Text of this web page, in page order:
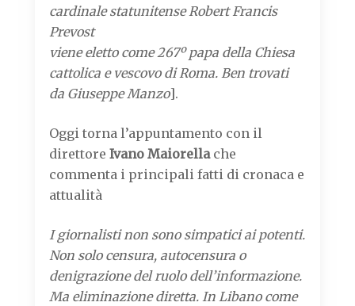
cardinale statunitense Robert Francis
Prevost
viene eletto come 267º papa della Chiesa
cattolica e vescovo di Roma. Ben trovati
da Giuseppe Manzo].
Oggi torna l’appuntamento con il
direttore Ivano Maiorellache
commenta i principali fatti di cronaca e
attualità
I giornalisti non sono simpatici ai potenti.
Non solo censura, autocensura o
denigrazione del ruolo dell’informazione.
Ma eliminazione diretta. In Libano come

What this task involves> Copy each line exactly, beginning at the one with "Oggi torna l’appuntamento con il" and stopping after the last line of the entries. Include nothing else.

Solved problem>
Oggi torna l’appuntamento con il
direttore Ivano Maiorellache
commenta i principali fatti di cronaca e
attualità
I giornalisti non sono simpatici ai potenti.
Non solo censura, autocensura o
denigrazione del ruolo dell’informazione.
Ma eliminazione diretta. In Libano come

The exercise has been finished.